Prove that the manifold $SO(n)$ is connected

Solution 1:

We have that $S^n \cong SO(n+1)/SO(n)$.

Using the fact that:

If $H <G $ is a closed subgroup and both $H$ and $G/H$ are connected, then $G$ is connected,

the claim follows by induction.

Solution 2:

1. Given two vectors $v,w$ of same length (say of length $1$) in $\mathbb{R}^n$, let's first verify that there is indeed a path in $\gamma(t) \in SO(n)$ so that $\gamma(t)v$ "starts off" at $v$ and "arrives" at $w$. More precisely, we look for $\gamma: [0,1] \rightarrow SO(n)$ s.th. $$\gamma(0)v = v,$$ and $$\gamma(1)v=w$$ hold. Therefore we choose a basis of $\mathbb{R}^n$: Take $v$ as first basis vector and a second normalized basis vector $u$ orthogonal to $v$ s.th. $u$ lies in the span of $v$ and $w$ (if $v$ and $w$ are linearly independent, $u$ can be obtained by applying Gram-Schmidt, if not take any $u$ orthogonal to $v$). Complete the basis arbitrarily.
   The idea is now to apply basic knowledge of rotations in two dimensions to the subspace $V:=\text{span}(v,u)$ and construct a rotation that leaves the complement of $V$ invariant. Since $w\in V$ and is normalized, there is an angle $\varphi$ s.th. (in the above constructed basis): $$w = \begin{bmatrix} cos\varphi & sin\varphi & 0 \\ -sin\varphi & cos\varphi & 0 \\ 0 & 0 & I_{n-2} \end{bmatrix} v$$ Now, we can define our path: $$\gamma(t):= \begin{bmatrix} cos(t\varphi) & sin(t\varphi) & 0 \\ -sin(t\varphi) & cos(t\varphi) & 0 \\ 0 & 0 & I_{n-2} \end{bmatrix}$$ that is clearly in $SO(n)$ and takes $v$ to $w$ when applied to $v$.
   This seems to correspond to your "spinning process".
2. For a given orthonormal basis $(a_1,...a_n)$ apply this recursively: there is a path $\gamma_1(t) \in SO(n)$ s.th. $a_1$ is taken to $e_1$, i.e. $(\gamma_1(1)a_1,...,\gamma_1(1)a_1)= (e_1, \gamma_1(1)a_2,...,\gamma_1(1)a_n)$. We then choose $\gamma_2$ as taking $\gamma_1(1)a_2$ to $e_2$.
   But here we have to watch out:
   $\gamma_2$ has to leave $e_1$ invariant, otherwise we destroy our previous work.
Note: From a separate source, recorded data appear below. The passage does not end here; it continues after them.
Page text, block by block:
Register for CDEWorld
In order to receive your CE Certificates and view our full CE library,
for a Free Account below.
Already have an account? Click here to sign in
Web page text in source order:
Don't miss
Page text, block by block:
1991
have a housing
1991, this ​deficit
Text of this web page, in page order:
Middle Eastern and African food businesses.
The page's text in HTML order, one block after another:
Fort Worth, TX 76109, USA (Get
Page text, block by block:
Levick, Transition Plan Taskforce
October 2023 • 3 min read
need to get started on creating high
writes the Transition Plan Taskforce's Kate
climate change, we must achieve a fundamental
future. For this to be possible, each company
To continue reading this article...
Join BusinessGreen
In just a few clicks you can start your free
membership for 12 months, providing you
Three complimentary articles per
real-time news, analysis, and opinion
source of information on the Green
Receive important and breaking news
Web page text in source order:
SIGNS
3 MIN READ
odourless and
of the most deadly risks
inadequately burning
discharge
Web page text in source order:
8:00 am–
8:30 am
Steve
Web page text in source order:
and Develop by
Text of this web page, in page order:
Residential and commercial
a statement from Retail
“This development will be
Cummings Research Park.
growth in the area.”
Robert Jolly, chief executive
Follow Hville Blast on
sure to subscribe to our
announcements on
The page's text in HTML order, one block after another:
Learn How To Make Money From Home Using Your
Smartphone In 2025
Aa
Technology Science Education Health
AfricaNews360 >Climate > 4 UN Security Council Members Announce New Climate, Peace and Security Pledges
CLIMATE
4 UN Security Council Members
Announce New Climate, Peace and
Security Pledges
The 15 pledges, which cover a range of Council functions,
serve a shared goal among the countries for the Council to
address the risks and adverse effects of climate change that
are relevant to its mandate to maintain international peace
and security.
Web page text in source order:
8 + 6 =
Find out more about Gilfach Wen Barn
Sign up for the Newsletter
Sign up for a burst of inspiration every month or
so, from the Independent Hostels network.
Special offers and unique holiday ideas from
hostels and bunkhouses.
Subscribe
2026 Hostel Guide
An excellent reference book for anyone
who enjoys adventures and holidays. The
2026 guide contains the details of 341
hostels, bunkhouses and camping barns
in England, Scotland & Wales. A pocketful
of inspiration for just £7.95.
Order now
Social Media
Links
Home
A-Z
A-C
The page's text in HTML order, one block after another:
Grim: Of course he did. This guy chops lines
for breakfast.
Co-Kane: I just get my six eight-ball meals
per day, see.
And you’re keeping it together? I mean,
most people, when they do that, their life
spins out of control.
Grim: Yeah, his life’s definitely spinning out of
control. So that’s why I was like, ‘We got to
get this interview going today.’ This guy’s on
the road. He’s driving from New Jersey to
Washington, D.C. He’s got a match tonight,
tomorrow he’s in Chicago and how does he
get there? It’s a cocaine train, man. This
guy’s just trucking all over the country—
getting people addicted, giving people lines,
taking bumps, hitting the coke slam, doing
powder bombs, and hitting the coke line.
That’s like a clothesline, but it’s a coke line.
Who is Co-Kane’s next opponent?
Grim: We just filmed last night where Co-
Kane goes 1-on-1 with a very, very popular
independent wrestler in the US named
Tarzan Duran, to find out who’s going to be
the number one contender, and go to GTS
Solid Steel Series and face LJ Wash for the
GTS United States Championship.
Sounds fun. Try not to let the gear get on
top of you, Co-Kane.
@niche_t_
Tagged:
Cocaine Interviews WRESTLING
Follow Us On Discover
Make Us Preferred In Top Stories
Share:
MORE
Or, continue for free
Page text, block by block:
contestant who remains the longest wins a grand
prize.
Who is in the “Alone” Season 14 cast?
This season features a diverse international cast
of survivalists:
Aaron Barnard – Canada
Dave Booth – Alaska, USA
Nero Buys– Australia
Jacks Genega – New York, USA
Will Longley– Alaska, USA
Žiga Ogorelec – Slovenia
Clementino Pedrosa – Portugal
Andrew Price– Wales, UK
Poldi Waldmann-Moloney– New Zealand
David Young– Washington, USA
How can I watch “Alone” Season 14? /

But this is indeed the case, since: $e_1 \perp e_2$ and $e_1 \perp \gamma_1(1)a_2$ (the second being true because applying $\gamma_1$ to an orthonormal basis results in an orthonormal basis) and so $e_1$ is in the complement of the subspace in which the rotation happens (see first step) and is thus left invariant. Continuing this yields a composed path $ \gamma := \gamma_1 \star \gamma_2 \star ... \star \gamma_{n-1}$ s.th. $\gamma(0) = I_n$ and $(\gamma(1)a_1,...,\gamma(1)a_n)=(e_1,...,e_n)$.
   $SO(n)$ is therefore path-connected.